Il segmento partenopeo di Teatri di Pietra in Campania è, come tradizione, interamente dedicato alla drammaturgia "classica", riletta e riproposta in chiave contemporanea, da cui il sottotitolo Classico ‘900.
La rassegna, ospitata in un'area archeologica e paesaggistica straordinaria, per bellezza e storia, è realizzata in collaborazione con la Soprintendenza per i Beni Archeologici di Napoli e Pompei, sotto il patrocinio del Ministero per i Beni e le Attività Culturali, Regione Campania, Provincia di Napoli e con il contributo del Comune di Napoli.
L'edizione 2010 di Teatri di Pietra a Posillipo sarà all'insegna dell'evoluzione propositiva, che ne caratterizzerà, anche quest'anno, la programmazione. Infatti, il cartellone, composto di molte prime teatrali, ospiterà nuove creazioni affidate ad artisti quali Paolo Graziosi, Ivana Monti, Eleonora Brigliadori, Aurelio Gatti e, novità di questa edizione, la presenza di uno spettacolo di danza, con l'intensa drammaturgia di Roberto Guicciardini.
"La rassegna a Posillipo - sottolinea Aurelio Gatti - è il secondo appuntamento nazionale di Teatri di Pietra, dopo Volterra, e precede le manifestazioni della Sicilia e della Basilicata.
Un appuntamento che si inserisce nell'ampio panorama delle kermesse estive, con un compito delicato: essere, innanzitutto, lo spazio del teatro, al di là delle funzioni "turistiche, sociali o d'intrattenimento".

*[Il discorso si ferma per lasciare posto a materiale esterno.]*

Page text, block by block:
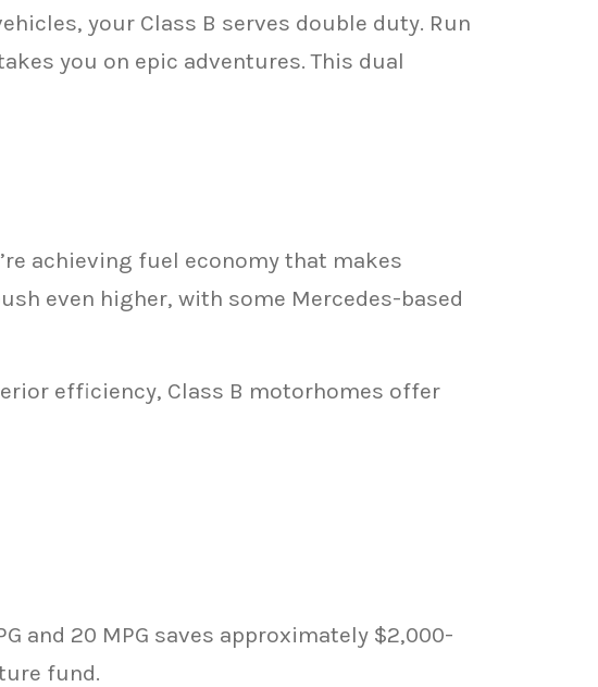
your Class B serves double duty. Run
you on epic adventures. This dual
achieving fuel economy that makes
even higher, with some Mercedes-based
efficiency, Class B motorhomes offer
and 20 MPG saves approximately $2,000-
fund.
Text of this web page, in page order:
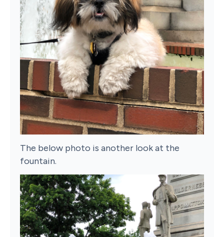
The below photo is another look at the
fountain.
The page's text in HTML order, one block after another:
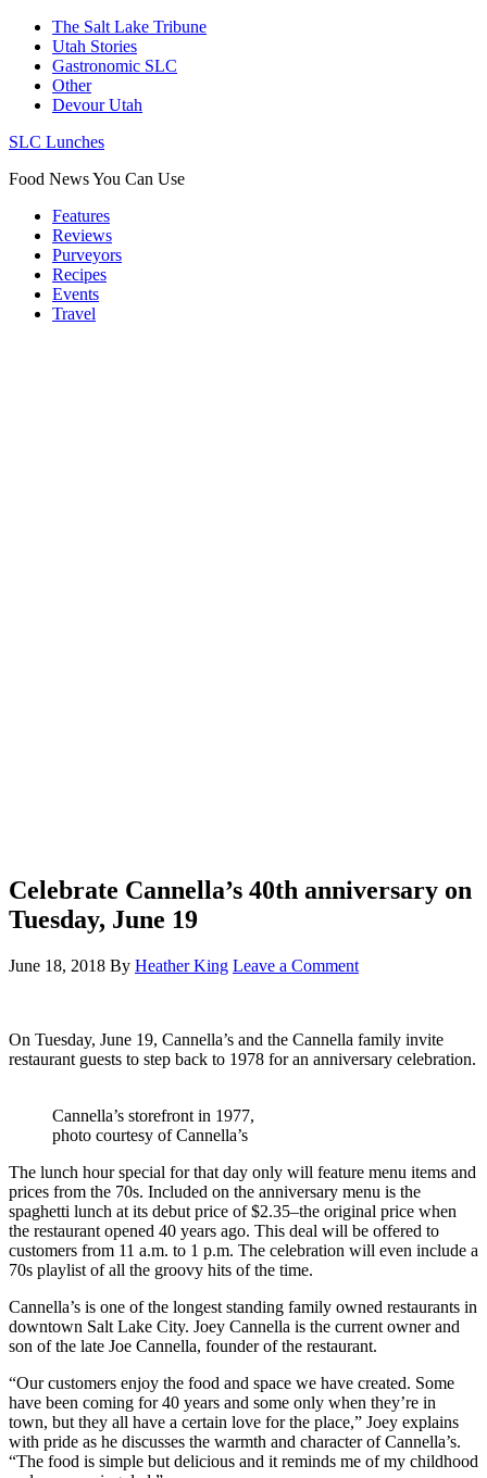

L'inaugurazione della manifestazione, giovedì 8 luglio alle ore 21.30, è affidata a Sebastiano Tringali, protagonista di Le Erinni giungeranno da Eschilo e Sofocle, nella drammaturgia di Aurelio Gatti e Sebastiano Tringali. Ad affiancare il protagonista, in scena, saranno Gianna Beduschi, Carlotta Bruni, Paola Bellisari, Giuseppe Bersani, Benedetta Capanna, Annalisa D'Antonio, Gioia Guida, Rosa Merlino, mentre la regia e la coreografia sono a cura di Aurelio Gatti. Nelle Erinni giungeranno, presentato da Mda Produzioni Danza ed Estreusa in collaborazione con Teatro dei Territori, si sviluppa e si affronta il tema del classico attraverso la visione dell'interprete sulla scena, "costretto" a confrontarsi con i molteplici personaggi da lui incarnati.

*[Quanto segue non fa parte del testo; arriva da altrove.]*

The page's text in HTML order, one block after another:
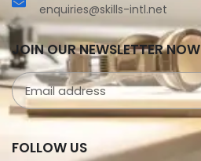
enquiries@skills-intl.net
JOIN OUR NEWSLETTER NOW
FOLLOW US
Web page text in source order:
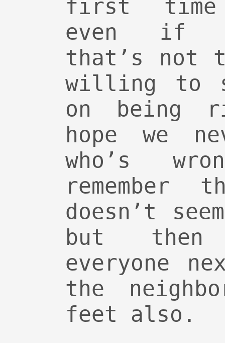
first time
even if
that’s not
willing to
on being
hope we
who’s
remember
doesn’t
but
everyone
the
feet also.
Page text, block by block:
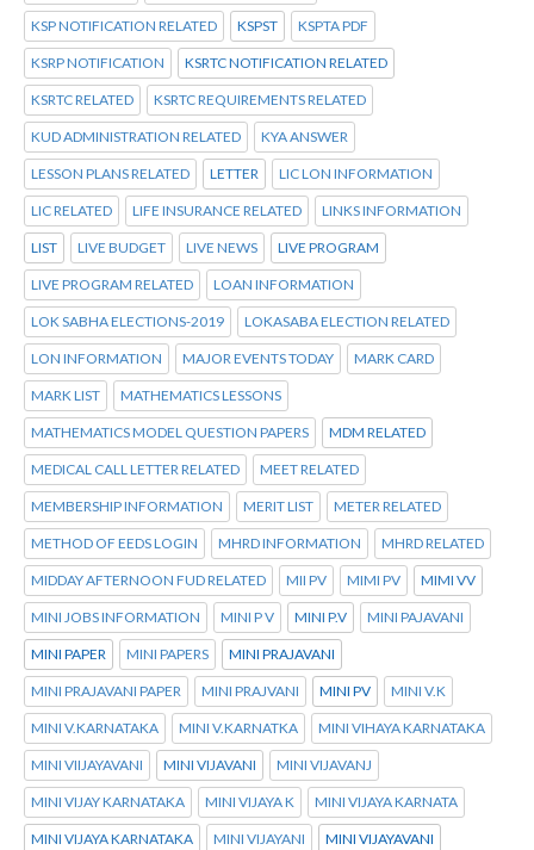
KSP NOTIFICATION RELATED KSPST KSPTA PDF
KSRP NOTIFICATION KSRTC NOTIFICATION RELATED
KSRTC RELATED KSRTC REQUIREMENTS RELATED
KUD ADMINISTRATION RELATED KYA ANSWER
LESSON PLANS RELATED LETTER LIC LON INFORMATION
LIC RELATED LIFE INSURANCE RELATED LINKS INFORMATION
LIST LIVE BUDGET LIVE NEWS LIVE PROGRAM
LIVE PROGRAM RELATED LOAN INFORMATION
LOK SABHA ELECTIONS-2019 LOKASABA ELECTION RELATED
LON INFORMATION MAJOR EVENTS TODAY MARK CARD
MARK LIST MATHEMATICS LESSONS
MATHEMATICS MODEL QUESTION PAPERS MDM RELATED
MEDICAL CALL LETTER RELATED MEET RELATED
MEMBERSHIP INFORMATION MERIT LIST METER RELATED
METHOD OF EEDS LOGIN MHRD INFORMATION MHRD RELATED
MIDDAY AFTERNOON FUD RELATED MII PV MIMI PV MIMI VV
MINI JOBS INFORMATION MINI P V MINI P.V MINI PAJAVANI
MINI PAPER MINI PAPERS MINI PRAJAVANI
MINI PRAJAVANI PAPER MINI PRAJVANI MINI PV MINI V.K
MINI V.KARNATAKA MINI V.KARNATKA MINI VIHAYA KARNATAKA
MINI VIIJAYAVANI MINI VIJAVANI MINI VIJAVANJ
MINI VIJAY KARNATAKA MINI VIJAYA K MINI VIJAYA KARNATA
MINI VIJAYA KARNATAKA MINI VIJAYANI MINI VIJAYAVANI

Venerdì 9 luglio, in prima assoluta, la scena sarà per lo spettacolo A Prophet/Salomè, tragedia in un atto da "Salomè" di Oscar Wilde, per la regia di Vittorio Vaccaro e presentato da Teatro Urlo. Straordinaria interprete di quest'allestimento sarà Ivana Monti, nel ruolo di Erodiade, affiancata da Cinzia Brugnola, Cloris Paris, Ilaria Bottiglieri, Ettore Distasio, Vittorio Vaccaro. Salomè di Oscar Wilde è una delle opere più rappresentative dell'autore e forse la migliore. Una tragedia moderna che lascia spazio a un teatro classico, un'opera teatrale splendida e completa di tutti quegli elementi che rendono unico il lavoro di Wilde.
La manifestazione proseguirà, venerdì 16 luglio, con Alcesti mon amour, uno spettacolo tratto da Euripide, nella traduzione di Filippo Amoroso. Presentato da Associazione Culturale Gianni Santuccio, l'allestimento vedrà protagonista Micaela Esdra, in scena con Luigi Ottoni, Diego Florio, Marina Locchi, nell'adattamento e la regia di Walter Pagliaro.
Maschere inquietanti come teste di Picasso suggeriranno l'alternarsi di uomini e donne, che si raccontano quella leggenda arcaica in cui verità e inganno si confondono continuamente: ma a scontrarsi saranno sempre loro due, marito e moglie sconvolti nell'ebbrezza di amore e morte.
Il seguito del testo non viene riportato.